Example: Live Variable Analysis
The problem
A variable is live at a program point if its current value might still be read before
it is overwritten on at least one subsequent execution path. If a variable is dead —
never read before being overwritten — then any register holding it can be safely reused.
Compilers use this to allocate registers efficiently. Static analysis tools use it to
detect dead assignments (a write to a variable that is never subsequently read is
suspicious: either the write is dead code, or the variable was meant to be used and
wasn't). Both uses require knowing which variables are live at each point.

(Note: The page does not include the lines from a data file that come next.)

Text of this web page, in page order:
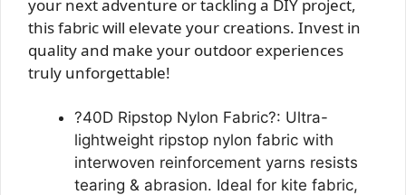
your next adventure or tackling a DIY project,
this fabric will elevate your creations. Invest in
quality and make your outdoor experiences
truly unforgettable!
?40D Ripstop Nylon Fabric?: Ultra-
lightweight ripstop nylon fabric with
interwoven reinforcement yarns resists
tearing & abrasion. Ideal for kite fabric,
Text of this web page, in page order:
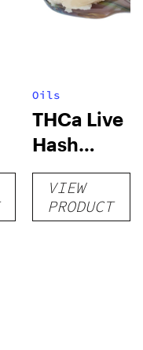
Oils
THCa Live
Hash
Rosin
VIEW
PRODUCT

This page builds a complete live variable analysis from scratch, introducing each piece
of the dataflow analysis framework before the code that
implements it.
Step 1 — The target program
Here is the program we will analyse:
1
2
3
4
5
6
7
8
9
10
11
12
13
14
15
16
17
18
19
20
21 | public class Example {
/**
* A simple method used to illustrate live variable analysis.
*
* <p>At the join point after the if/else, both the true branch (y = c)
* and the false branch (y = x) have assigned y, but they use different variables.

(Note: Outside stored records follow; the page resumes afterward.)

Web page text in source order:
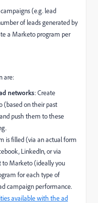
(e.g. lead
of leads generated by
a Marketo program per
are:
networks: Create
(based on their past
push them to these
is filled (via an actual form
LinkedIn, or via
to Marketo (ideally you
for each type of
campaign performance.
available with the ad
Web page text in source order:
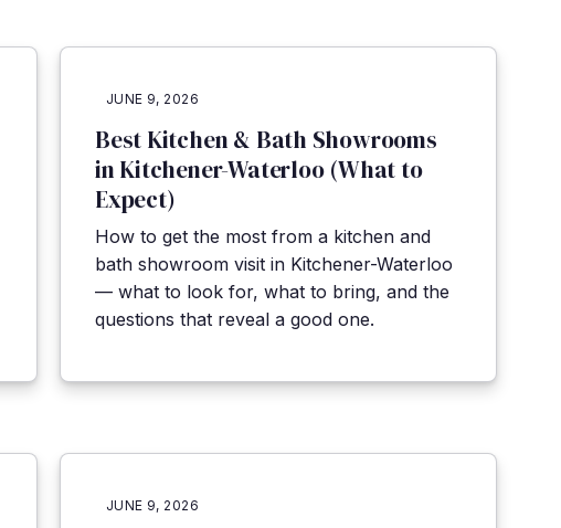
JUNE 9, 2026
Best Kitchen & Bath Showrooms
in Kitchener-Waterloo (What to
Expect)
How to get the most from a kitchen and
bath showroom visit in Kitchener-Waterloo
— what to look for, what to bring, and the
questions that reveal a good one.
JUNE 9, 2026

* This makes the join point non-trivial: the set of live variables is the union
* of what is live on each incoming path.
*/
public static int compute(int a, int b, int c) {
int x = a + b; // stmt: x = a + b (uses a, b; defines x)
int y;
if (a > 0) {
y = c; // stmt: y = c (uses c; defines y)
} else {
y = x; // stmt: y = x (uses x; defines y)
}
return y; // stmt: return y (uses y)
}
}
|
The interesting point is the if/else: the true branch uses c and defines y;
the false branch uses x and defines y. At the join point
after the two branches, facts from both paths must be combined.

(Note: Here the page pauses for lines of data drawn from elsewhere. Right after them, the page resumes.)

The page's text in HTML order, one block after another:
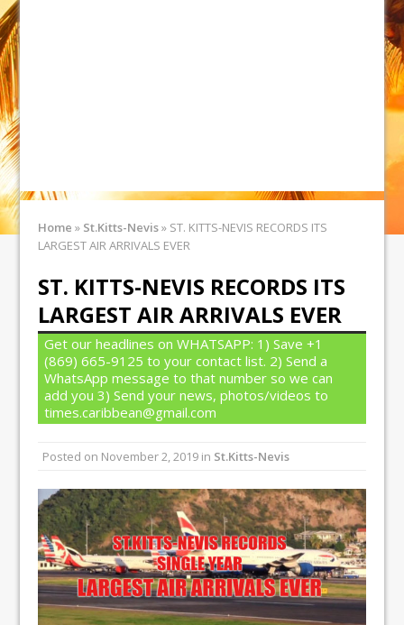
Home » St.Kitts-Nevis» ST. KITTS-NEVIS RECORDS ITS
LARGEST AIR ARRIVALS EVER
ST. KITTS-NEVIS RECORDS ITS
LARGEST AIR ARRIVALS EVER
Get our headlines on WHATSAPP: 1) Save +1
(869) 665-9125 to your contact list. 2) Send a
WhatsApp message to that number so we can
add you 3) Send your news, photos/videos to
times.caribbean@gmail.com
Posted on November 2, 2019 in St.Kitts-Nevis

Step 2 — The five elements
Every dataflow analysis is fully described by five choices:
| Element |
This analysis |
| Direction |
Backward — liveness is about the future: will this value be read later? |
| Fact domain |
Set<Local> — the set of locals that are live at this point |
| Boundary condition |
∅ — nothing is live after the method returns |
| Initial fact |
∅ — start with the conservative assumption that nothing is live |
| Meet |
Union (∪) — this is a may analysis: a variable is live if it is live on at least one path |
| Transfer function |
IN[S] = use(S) ∪ (OUT[S] − def(S)) — gen/kill style |
Why backward? Because liveness is a property of the future. To know whether x is
live before statement S, you need to know whether x is used after S — which means
looking at what comes after. Facts therefore travel backward, from exit toward entry.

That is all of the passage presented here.